Recorded data:
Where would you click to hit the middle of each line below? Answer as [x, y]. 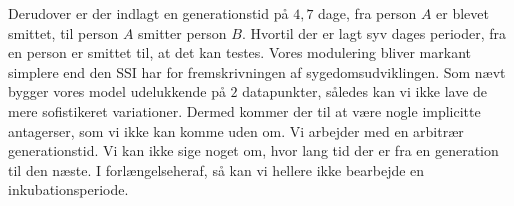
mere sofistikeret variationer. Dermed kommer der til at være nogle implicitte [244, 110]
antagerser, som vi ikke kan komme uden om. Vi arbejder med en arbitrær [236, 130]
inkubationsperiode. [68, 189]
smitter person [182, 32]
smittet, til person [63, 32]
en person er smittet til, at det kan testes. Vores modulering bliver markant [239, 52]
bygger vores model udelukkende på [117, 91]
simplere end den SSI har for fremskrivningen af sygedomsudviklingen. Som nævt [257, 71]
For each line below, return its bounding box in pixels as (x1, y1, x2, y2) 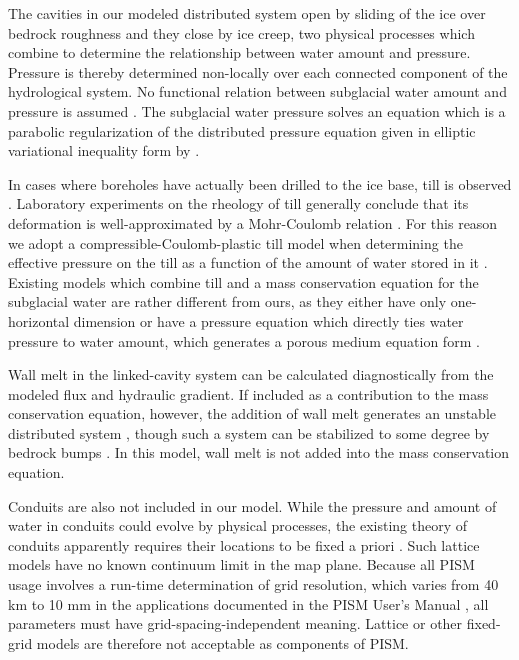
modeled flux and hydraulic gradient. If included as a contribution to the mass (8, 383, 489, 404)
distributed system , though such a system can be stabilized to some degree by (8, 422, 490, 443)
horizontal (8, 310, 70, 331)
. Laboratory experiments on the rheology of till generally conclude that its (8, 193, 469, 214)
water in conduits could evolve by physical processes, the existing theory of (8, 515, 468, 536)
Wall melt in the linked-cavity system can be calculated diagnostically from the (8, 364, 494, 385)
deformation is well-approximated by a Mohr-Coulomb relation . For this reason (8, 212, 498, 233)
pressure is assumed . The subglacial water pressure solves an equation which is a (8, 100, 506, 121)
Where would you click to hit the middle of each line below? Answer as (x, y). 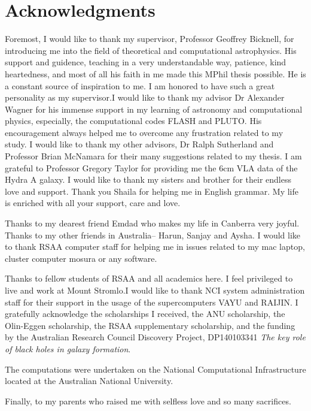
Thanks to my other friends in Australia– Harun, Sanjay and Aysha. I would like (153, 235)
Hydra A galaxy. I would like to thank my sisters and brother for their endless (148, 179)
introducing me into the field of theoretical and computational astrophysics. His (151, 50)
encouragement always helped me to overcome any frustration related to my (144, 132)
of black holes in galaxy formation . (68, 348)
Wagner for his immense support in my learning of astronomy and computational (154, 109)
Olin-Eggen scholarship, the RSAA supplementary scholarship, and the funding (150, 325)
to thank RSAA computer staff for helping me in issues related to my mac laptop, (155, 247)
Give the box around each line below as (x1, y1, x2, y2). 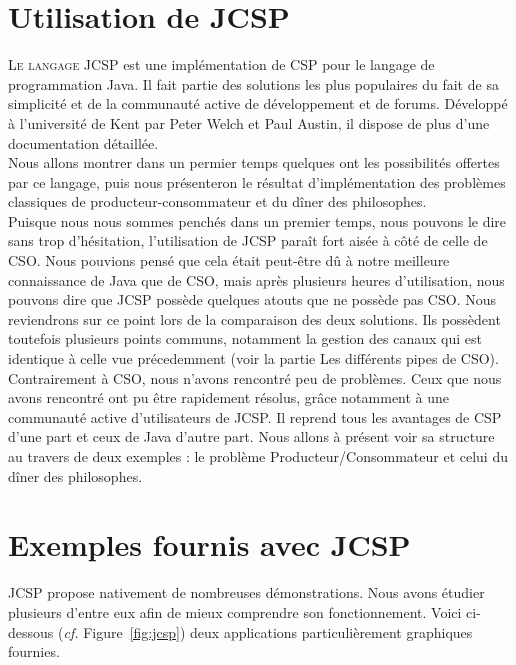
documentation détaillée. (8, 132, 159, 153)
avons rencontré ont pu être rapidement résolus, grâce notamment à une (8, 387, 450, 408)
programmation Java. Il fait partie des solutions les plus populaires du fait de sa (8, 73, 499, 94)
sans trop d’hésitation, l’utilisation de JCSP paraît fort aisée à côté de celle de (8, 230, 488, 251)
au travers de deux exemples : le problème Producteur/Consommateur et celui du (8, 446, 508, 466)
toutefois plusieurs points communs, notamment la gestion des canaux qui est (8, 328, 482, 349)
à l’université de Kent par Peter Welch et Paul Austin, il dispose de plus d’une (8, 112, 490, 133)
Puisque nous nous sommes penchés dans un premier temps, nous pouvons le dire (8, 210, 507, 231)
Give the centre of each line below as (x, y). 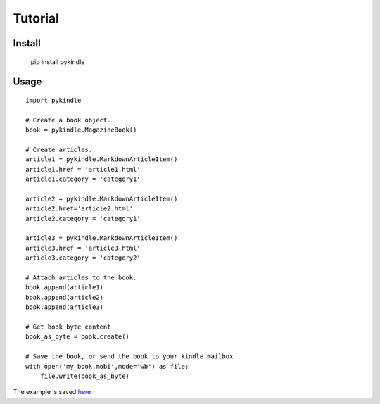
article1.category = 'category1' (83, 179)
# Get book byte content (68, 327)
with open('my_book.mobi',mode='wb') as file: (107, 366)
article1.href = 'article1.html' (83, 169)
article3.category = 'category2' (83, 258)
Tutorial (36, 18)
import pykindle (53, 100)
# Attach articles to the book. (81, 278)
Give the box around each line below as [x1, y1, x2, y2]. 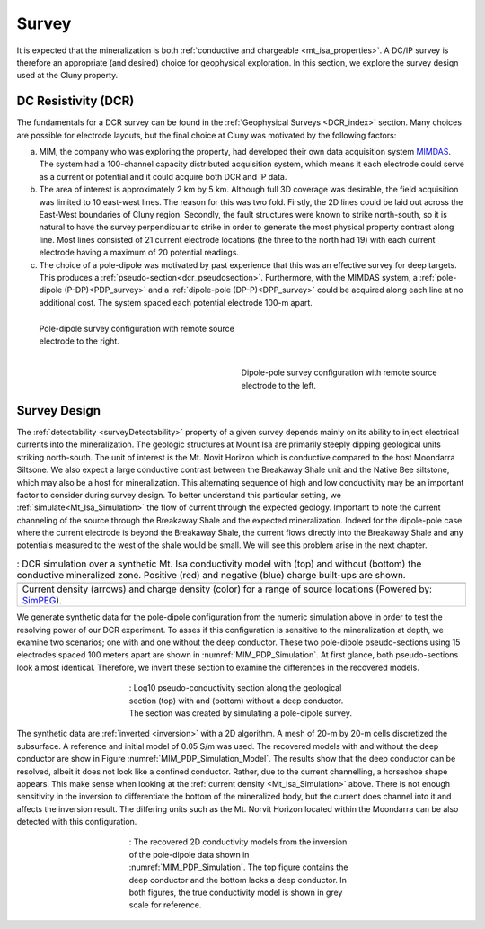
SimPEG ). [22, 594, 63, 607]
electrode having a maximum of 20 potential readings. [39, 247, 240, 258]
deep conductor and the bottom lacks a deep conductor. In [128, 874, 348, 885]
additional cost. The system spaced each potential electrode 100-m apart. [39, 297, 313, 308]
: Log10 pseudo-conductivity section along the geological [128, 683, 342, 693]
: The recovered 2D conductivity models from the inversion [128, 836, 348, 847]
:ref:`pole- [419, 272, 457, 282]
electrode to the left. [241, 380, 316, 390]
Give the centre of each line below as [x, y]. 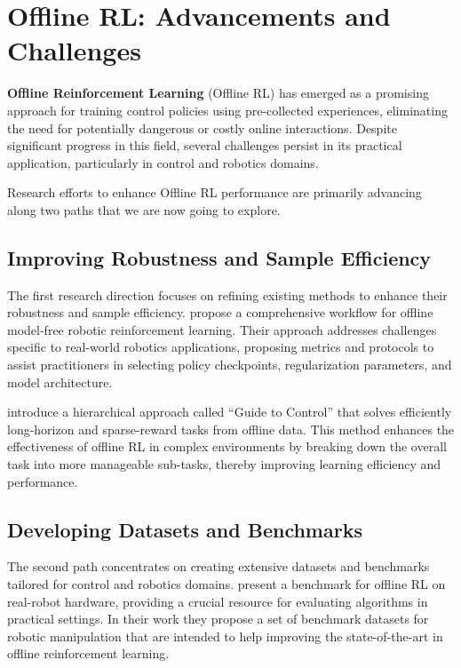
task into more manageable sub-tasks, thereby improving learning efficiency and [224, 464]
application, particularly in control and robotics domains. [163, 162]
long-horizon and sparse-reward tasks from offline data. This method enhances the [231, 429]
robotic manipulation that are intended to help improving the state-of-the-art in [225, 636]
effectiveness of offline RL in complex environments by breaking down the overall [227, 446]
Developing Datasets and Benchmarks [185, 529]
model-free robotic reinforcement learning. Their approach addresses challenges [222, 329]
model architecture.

What is expected:
Return every line from the entries above that contains the word "learning".

Final answer:
Wagner for his immense support in my learning of astronomy and computational (154, 109)
task into more manageable sub-tasks, thereby improving learning efficiency and [224, 464]
model-free robotic reinforcement learning. Their approach addresses challenges [222, 329]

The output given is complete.